YOUR ASSIGNMENT: Starting with the line below that holds "Give the centre" and stopping after the line that holds "so if there", transcribe the lines exactly, leaving out all pictures.

RECORD EXCERPTS:

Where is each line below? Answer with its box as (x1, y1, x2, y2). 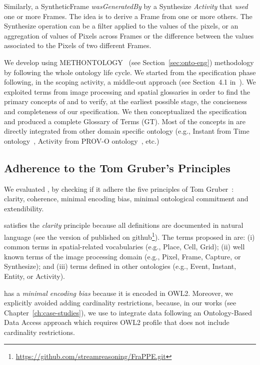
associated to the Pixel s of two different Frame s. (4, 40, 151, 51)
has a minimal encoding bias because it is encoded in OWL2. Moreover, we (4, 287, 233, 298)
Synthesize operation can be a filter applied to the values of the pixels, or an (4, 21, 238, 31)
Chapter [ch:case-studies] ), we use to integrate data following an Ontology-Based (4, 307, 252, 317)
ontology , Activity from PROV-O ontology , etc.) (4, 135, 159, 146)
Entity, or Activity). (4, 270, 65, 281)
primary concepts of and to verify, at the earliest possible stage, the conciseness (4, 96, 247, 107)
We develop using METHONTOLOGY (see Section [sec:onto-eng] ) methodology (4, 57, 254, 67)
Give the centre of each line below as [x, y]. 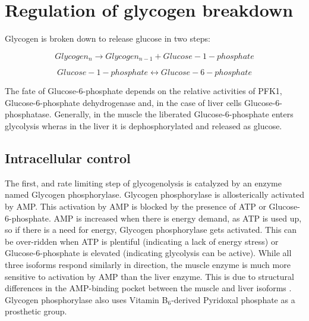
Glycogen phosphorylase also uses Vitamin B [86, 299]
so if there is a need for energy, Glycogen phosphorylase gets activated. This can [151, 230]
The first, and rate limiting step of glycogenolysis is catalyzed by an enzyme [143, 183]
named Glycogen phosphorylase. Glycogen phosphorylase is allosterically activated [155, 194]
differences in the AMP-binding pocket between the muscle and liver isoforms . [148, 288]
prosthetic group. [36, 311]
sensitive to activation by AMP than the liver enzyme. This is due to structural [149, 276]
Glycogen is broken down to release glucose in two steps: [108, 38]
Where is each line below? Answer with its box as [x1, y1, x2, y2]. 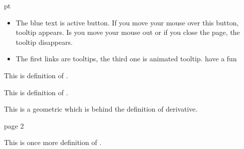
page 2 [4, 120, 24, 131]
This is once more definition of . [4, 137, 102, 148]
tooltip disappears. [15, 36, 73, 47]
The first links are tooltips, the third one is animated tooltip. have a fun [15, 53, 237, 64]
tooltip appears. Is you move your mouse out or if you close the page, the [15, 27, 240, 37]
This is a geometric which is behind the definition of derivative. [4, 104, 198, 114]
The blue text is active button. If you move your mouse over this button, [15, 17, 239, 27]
...
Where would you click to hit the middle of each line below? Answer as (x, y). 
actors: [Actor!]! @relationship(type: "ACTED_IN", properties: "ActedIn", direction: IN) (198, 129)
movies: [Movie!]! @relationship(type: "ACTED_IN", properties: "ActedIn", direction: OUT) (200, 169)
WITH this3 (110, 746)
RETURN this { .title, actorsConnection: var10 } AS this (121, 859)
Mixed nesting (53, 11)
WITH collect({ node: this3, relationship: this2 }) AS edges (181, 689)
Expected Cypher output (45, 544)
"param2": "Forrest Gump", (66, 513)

RESULT FOR THIS EXERCISE:
Give the centre of each line below as [x, y]. 
Glycogen phosphorylase also uses Vitamin B [86, 299]
so if there is a need for energy, Glycogen phosphorylase gets activated. This can [151, 230]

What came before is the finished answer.